Secondly, the 'explosion' of application ecology.
Why are there so few ZK applications now? Because the costs are too high, everyone only dares to play in high-value, high-yield areas like finance (DeFi). But if the development cost drops to one-tenth of the original, those seemingly 'not so profitable but very useful' scenarios will emerge.

  • An anonymous employee evaluation system.

  • A decentralized social reputation protocol based on privacy protection.

  • A loan proof that can prove asset strength without exposing the balance.

These things were impossible to achieve in the 'manual era' because R&D investment could not recoup costs. But after the popularization of Compact, these will all become easily accessible 'little plugins'.

IV. The 'Valley of Death' between Ideal and Reality

But that said, after I replaced my phone screen, I found a problem: although the screen was replaced, the sealing glue was not applied evenly, and the waterproofing was basically ruined. This is the side effect of 'flattening'—a lower threshold does not mean there are no pitfalls.

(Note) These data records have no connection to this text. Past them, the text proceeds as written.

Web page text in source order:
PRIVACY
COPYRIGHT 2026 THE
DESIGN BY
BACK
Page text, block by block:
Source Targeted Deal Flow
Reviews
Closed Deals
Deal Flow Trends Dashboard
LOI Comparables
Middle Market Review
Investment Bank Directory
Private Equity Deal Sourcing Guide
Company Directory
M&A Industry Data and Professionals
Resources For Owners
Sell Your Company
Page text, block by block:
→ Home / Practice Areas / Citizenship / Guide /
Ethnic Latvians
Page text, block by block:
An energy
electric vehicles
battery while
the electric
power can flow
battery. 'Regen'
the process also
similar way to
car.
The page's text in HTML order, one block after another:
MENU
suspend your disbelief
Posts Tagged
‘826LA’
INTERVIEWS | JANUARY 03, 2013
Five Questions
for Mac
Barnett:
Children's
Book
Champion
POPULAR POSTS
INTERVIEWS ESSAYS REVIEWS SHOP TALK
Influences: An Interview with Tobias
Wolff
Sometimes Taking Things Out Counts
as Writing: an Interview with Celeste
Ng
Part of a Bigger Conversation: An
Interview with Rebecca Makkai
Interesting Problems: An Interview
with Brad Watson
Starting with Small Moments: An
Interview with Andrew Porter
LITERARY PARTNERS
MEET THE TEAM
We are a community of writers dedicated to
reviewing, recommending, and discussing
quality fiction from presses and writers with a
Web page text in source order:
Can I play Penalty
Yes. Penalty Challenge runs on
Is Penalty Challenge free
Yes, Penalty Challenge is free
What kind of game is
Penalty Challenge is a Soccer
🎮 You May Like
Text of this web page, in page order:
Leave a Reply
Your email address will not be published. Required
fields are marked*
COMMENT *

Midnight's Compact faces the same challenge. No matter how beautifully the white paper is written, or how intelligently the compiler translates, if the output circuit is inefficient (Proof size is too large or validation time is too long), or if there are security vulnerabilities under extreme boundary conditions, developers will still hesitate to migrate on a large scale.

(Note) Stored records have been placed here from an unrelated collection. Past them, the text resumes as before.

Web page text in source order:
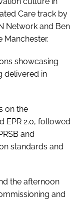
Care track by
Network and Ben
Manchester.
showcasing
delivered in
on the
EPR 2.0, followed
and
standards and
the afternoon
and
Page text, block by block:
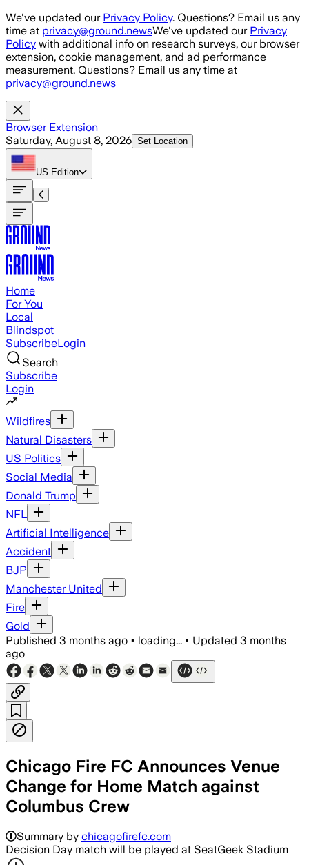
Skip to main content
We've updated our Privacy Policy. Questions? Email us any
time at privacy@ground.newsWe've updated our Privacy
Policy with additional info on research surveys, our browser
extension, cookie management, and ad performance
measurement. Questions? Email us any time at
privacy@ground.news
Browser Extension
Saturday, August 8, 2026 Set Location
US Edition
Home
For You
Local
Blindspot
SubscribeLogin
Search
Subscribe
Login
Wildfires
Natural Disasters
US Politics
Social Media
Donald Trump
NFL
Artificial Intelligence
Accident
BJP
Manchester United
Fire
Gold
Published 3 months ago • loading... • Updated 3 months
ago
Chicago Fire FC Announces Venue
Change for Home Match against
Columbus Crew
Summary by chicagofirefc.com
Decision Day match will be played at SeatGeek Stadium
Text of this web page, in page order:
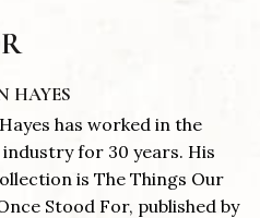
HAYES
has worked in the
for 30 years. His
is The Things Our
Stood For, published by

Developers are a very pragmatic group. Their tolerance for tools is extremely low:

  • Documentation: If I search for an error and can't find a solution, I'll leave immediately.

  • Debugging: If I write the wrong logic and the compiler gives me the prompt 'Unknown Error', I will definitely smash my keyboard.

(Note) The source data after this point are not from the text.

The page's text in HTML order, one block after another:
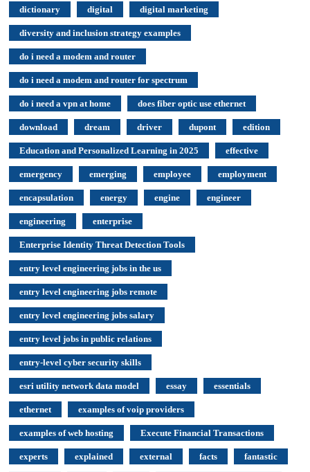
dictionary digital digital marketing
diversity and inclusion strategy examples
do i need a modem and router
do i need a modem and router for spectrum
do i need a vpn at home does fiber optic use ethernet
download dream driver dupont edition
Education and Personalized Learning in 2025 effective
emergency emerging employee employment
encapsulation energy engine engineer
engineering enterprise
Enterprise Identity Threat Detection Tools
entry level engineering jobs in the us
entry level engineering jobs remote
entry level engineering jobs salary
entry level jobs in public relations
entry-level cyber security skills
esri utility network data model essay essentials
ethernet examples of voip providers
examples of web hosting Execute Financial Transactions
experts explained external facts fantastic
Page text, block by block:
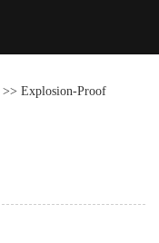
>> Explosion-Proof
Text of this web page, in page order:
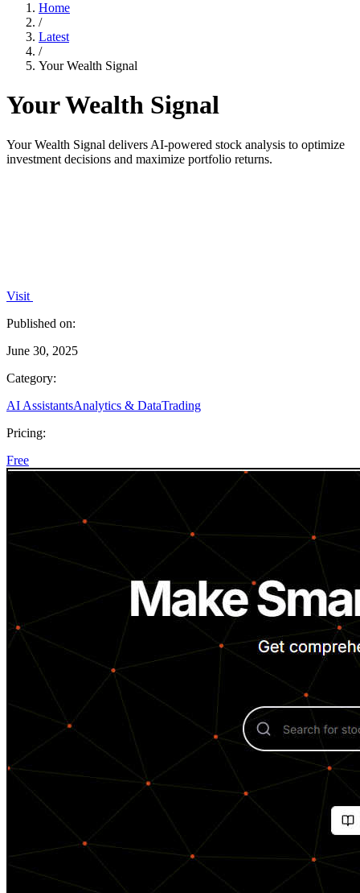
Home
/
Latest
/
Your Wealth Signal
Your Wealth Signal
Your Wealth Signal delivers AI-powered stock analysis to optimize
investment decisions and maximize portfolio returns.
Visit
Published on:
June 30, 2025
Category:
AI AssistantsAnalytics & DataTrading
Pricing:
Free
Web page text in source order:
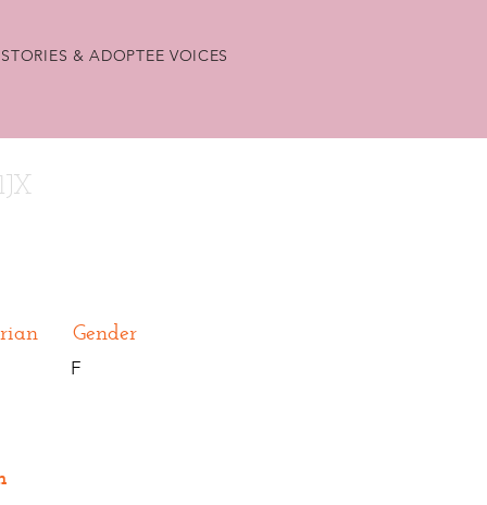
& ADOPTEE VOICES
Gender
F
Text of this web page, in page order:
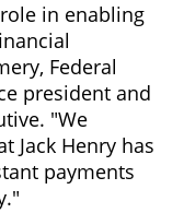
in enabling
Federal
president and
"We
Jack Henry has
payments

  • Compatibility: Can it seamlessly integrate into my existing development flow?

Midnight says they will provide a complete development environment and support framework, which sounds great, but the real battlefield is in the first three months after the mainnet goes live. During that time, how quickly bugs in the community are resolved and how frequently tutorials are updated will directly determine whether it becomes the next industry standard or devolves into a 'cool-looking but unused laboratory toy.'

V. Conclusion: The Future After Flattening

I've always felt that a sign of technological maturity is that it becomes 'invisible'.

When you buy things on Taobao, you don't need to know how the underlying distributed database shards and partitions; when you open a webpage, you don't need to know how the TCP/IP protocol handshakes. ZK should be the same.

The goal of Compact should be to make the term 'zero-knowledge proof' disappear from developer discussions. People will no longer discuss 'how do I write a ZK circuit', but will instead discuss 'what functions my privacy contract implements.'

As the comment section of that screen replacement video says: 'So that's how it is, I can write too.'

If that day really comes, privacy applications will have truly begun their narrative. Whether they can succeed, we don't look at PPTs, but at the GitHub commit records after the mainnet goes live.